In conclusion, an elevated PLR was significantly associated with poor survival in renal cancer and prostate cancer. Future studies are warranted to further clarify this association in UTUC, bladder cancer and adrenal cancer.

MATERIALS AND METHODS

Search strategy

Two authors (Jianfeng Wang And Jianbin Bi) searched PubMed, Embase, and Web of Science independently for relevant articles published up to March 5, 2017. The main terms were [(bladder OR vesical OR renal OR kidney OR prostate OR prostatic OR urothelial OR urothelium OR adrenal OR urinary OR urology OR urologic) AND (cancer OR neoplasm OR carcinoma OR malignancy)] and (“platelet-lymphocyte ratio” OR “platelet to lymphocyte ratio” OR “platelet lymphocyte ratio” OR PLR). Moreover, potentially searches were also performed by screening the references of relevant review or selected articles.

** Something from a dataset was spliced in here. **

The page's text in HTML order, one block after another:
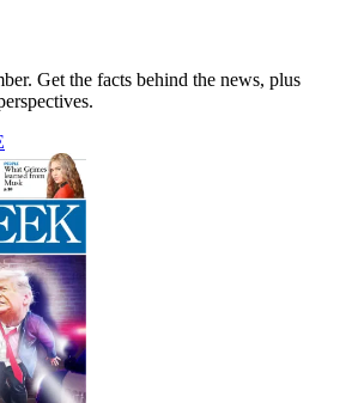
Get the facts behind the news, plus

Inclusion and exclusion criteria

In this study, PICO criteria (population, intervention, comparison and outcomes) was used to select eligible articles: (1) population: patients who were diagnosed with urologic cancer based on histopathologic examination; (2) intervention: pretreatment or preoperative PLR; (3) comparison: elevated PLR vs. low PLR; (4) outcomes: cancer-specific survival (CSS), disease-free survival (DFS), metastases–free survival (MFS), overall survival (OS), progression-free survival (PFS) and/or recurrence-free survival (RFS). Studies were not included if it was impossible to estimate outcomes from their original data. Case reports and abstracts from meetings were excluded.

Data extraction

The following data was extracted from each study: name of first author, year of publication, country of patients, sample size, patient characteristics (including gender, age, type of cancer, duration of follow-up and tumor stage), treatment details, cut-off value of PLR and hazard ratio (HR) with associated 95% confidence intervals (CI) for survival.

Statistical analysis

The pooled HR and 95 % CI were estimated using the inverse variance method with the Random-effects model. The method of Tierney was used to estimate the HR and 95% CI for those studies in which the HR cannot be extracted directly [44]. Cochran’s Q test and I2 statistics was used to assess statistical heterogeneity in this study [45]. The Newcastle-Ottawa quality assessment scale (NOS) was used to assess the quality of the studies [46]. Publication bias was evaluated by funnel plot. All the data analyses were conducted using the Review Manager 5.2 software. A P value less than 0.05 was considered as statistically significant.